[[ LISTED ENTRIES, beginning ]]

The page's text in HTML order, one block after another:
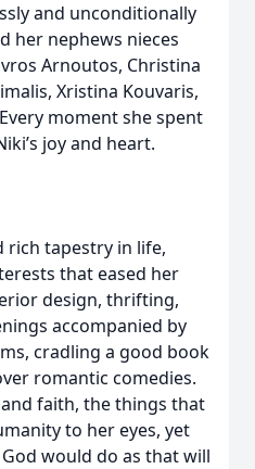
and unconditionally
her nephews nieces
Arnoutos, Christina
Xristina Kouvaris,
moment she spent
joy and heart.
tapestry in life,
that eased her
design, thrifting,
accompanied by
cradling a good book
romantic comedies.
faith, the things that
to her eyes, yet
would do as that will
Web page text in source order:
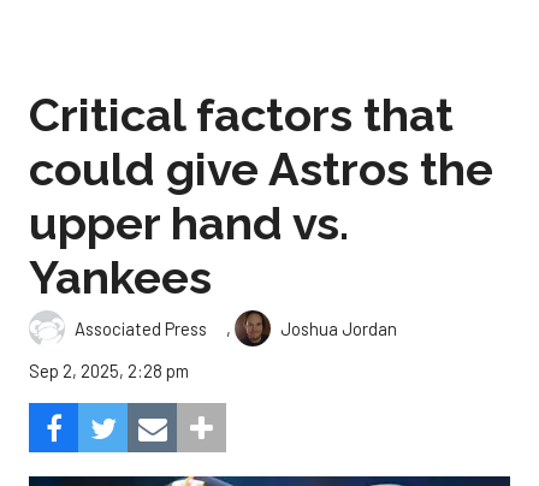
Critical factors that
could give Astros the
upper hand vs.
Yankees
Associated Press ,
Joshua Jordan
Sep 2, 2025, 2:28 pm
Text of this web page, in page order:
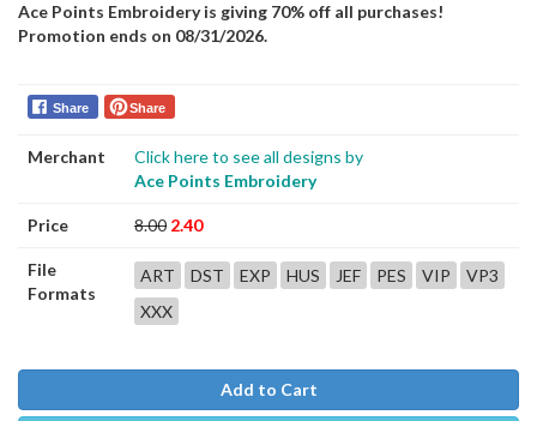
Ace Points Embroidery is giving 70% off all purchases!
Promotion ends on 08/31/2026.
Share Share
Merchant
Click here to see all designs by
Ace Points Embroidery
Price 8.00 2.40
File
Formats
ART DST EXP HUS JEF PES VIP
VP3
XXX
Add to Cart
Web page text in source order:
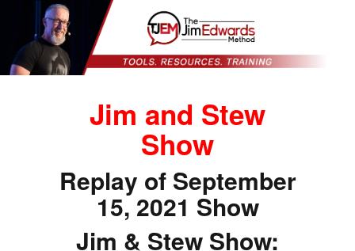
Jim and Stew
Show
Replay of September
15, 2021 Show
Jim & Stew Show:
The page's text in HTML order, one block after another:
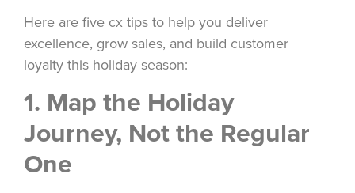
Here are five cx tips to help you deliver
excellence, grow sales, and build customer
loyalty this holiday season:
1. Map the Holiday
Journey, Not the Regular
One
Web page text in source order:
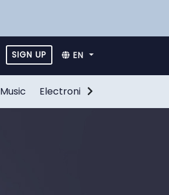
SIGN UP EN
Music Electronic Games
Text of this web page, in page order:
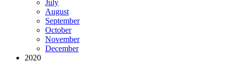
July
August
September
October
November
December
2020
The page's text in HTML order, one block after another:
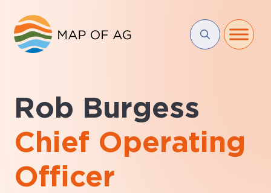
Rob Burgess
Chief Operating
Officer
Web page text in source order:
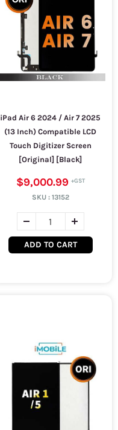
iPad Air 6 2024 / Air 7 2025
(13 Inch) Compatible LCD
Touch Digitizer Screen
[Original] [Black]
$9,000.99
SKU : 13152
ADD TO CART
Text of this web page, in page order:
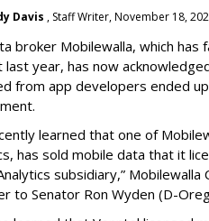
Davis , Staff Writer, November 18,
broker Mobilewalla, which
last year, has now
from app developers ended
learned that one of
has sold mobile data that it
subsidiary,”
to Senator Ron Wyden (D-
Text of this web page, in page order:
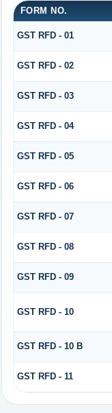
FORM NO.
GST RFD - 01
GST RFD - 02
GST RFD - 03
GST RFD - 04
GST RFD - 05
GST RFD - 06
GST RFD - 07
GST RFD - 08
GST RFD - 09
GST RFD - 10
GST RFD - 10 B
GST RFD - 11
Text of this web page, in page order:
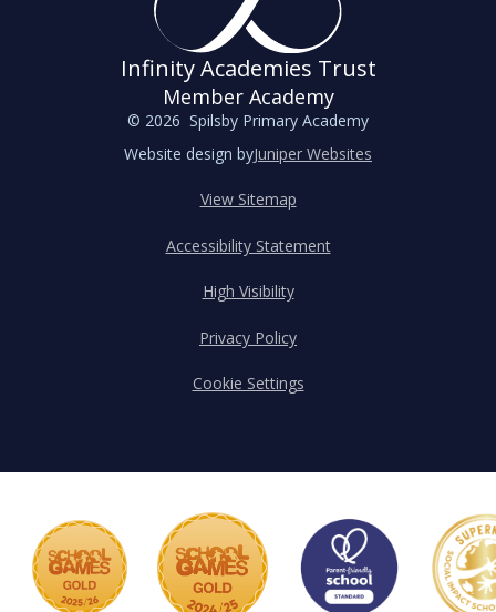
Infinity Academies Trust
Member Academy
© 2026 Spilsby Primary Academy
Website design byJuniper Websites
View Sitemap
Accessibility Statement
High Visibility
Privacy Policy
Cookie Settings
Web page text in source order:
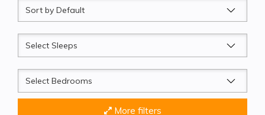
by
Sleeps
Beds
More filters
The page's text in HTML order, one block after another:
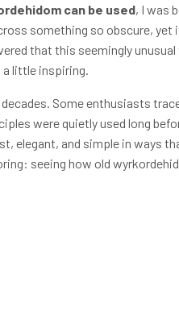
can be used, I was
something so obscure, yet
that this seemingly
little inspiring.
Some enthusiasts
were quietly used long
elegant, and simple in ways
seeing how old
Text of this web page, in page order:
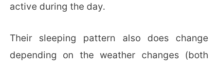
active during the day.
Their sleeping pattern also does change
depending on the weather changes (both

[[ LISTED ENTRIES, end ]]

## EXERCISE DETAILS
Return the entries above exactly and in full; do not include images.

## WRITTEN RESPONSE
The page's text in HTML order, one block after another:
and unconditionally
her nephews nieces
Arnoutos, Christina
Xristina Kouvaris,
moment she spent
joy and heart.
tapestry in life,
that eased her
design, thrifting,
accompanied by
cradling a good book
romantic comedies.
faith, the things that
to her eyes, yet
would do as that will
Web page text in source order:
Critical factors that
could give Astros the
upper hand vs.
Yankees
Associated Press ,
Joshua Jordan
Sep 2, 2025, 2:28 pm
Text of this web page, in page order:
Ace Points Embroidery is giving 70% off all purchases!
Promotion ends on 08/31/2026.
Share Share
Merchant
Click here to see all designs by
Ace Points Embroidery
Price 8.00 2.40
File
Formats
ART DST EXP HUS JEF PES VIP
VP3
XXX
Add to Cart
Web page text in source order:
Jim and Stew
Show
Replay of September
15, 2021 Show
Jim & Stew Show:
The page's text in HTML order, one block after another:
Here are five cx tips to help you deliver
excellence, grow sales, and build customer
loyalty this holiday season:
1. Map the Holiday
Journey, Not the Regular
One
Web page text in source order:
SIGN UP EN
Music Electronic Games
Text of this web page, in page order:
July
August
September
October
November
December
2020
The page's text in HTML order, one block after another:
Rob Burgess
Chief Operating
Officer
Web page text in source order:
iPad Air 6 2024 / Air 7 2025
(13 Inch) Compatible LCD
Touch Digitizer Screen
[Original] [Black]
$9,000.99
SKU : 13152
ADD TO CART
Text of this web page, in page order:
Davis , Staff Writer, November 18,
broker Mobilewalla, which
last year, has now
from app developers ended
learned that one of
has sold mobile data that it
subsidiary,”
to Senator Ron Wyden (D-
Text of this web page, in page order:
FORM NO.
GST RFD - 01
GST RFD - 02
GST RFD - 03
GST RFD - 04
GST RFD - 05
GST RFD - 06
GST RFD - 07
GST RFD - 08
GST RFD - 09
GST RFD - 10
GST RFD - 10 B
GST RFD - 11
Text of this web page, in page order:
Infinity Academies Trust
Member Academy
© 2026 Spilsby Primary Academy
Website design byJuniper Websites
View Sitemap
Accessibility Statement
High Visibility
Privacy Policy
Cookie Settings
Web page text in source order:
by
Sleeps
Beds
More filters
The page's text in HTML order, one block after another:
can be used, I was
something so obscure, yet
that this seemingly
little inspiring.
Some enthusiasts
were quietly used long
elegant, and simple in ways
seeing how old
Text of this web page, in page order:
active during the day.
Their sleeping pattern also does change
depending on the weather changes (both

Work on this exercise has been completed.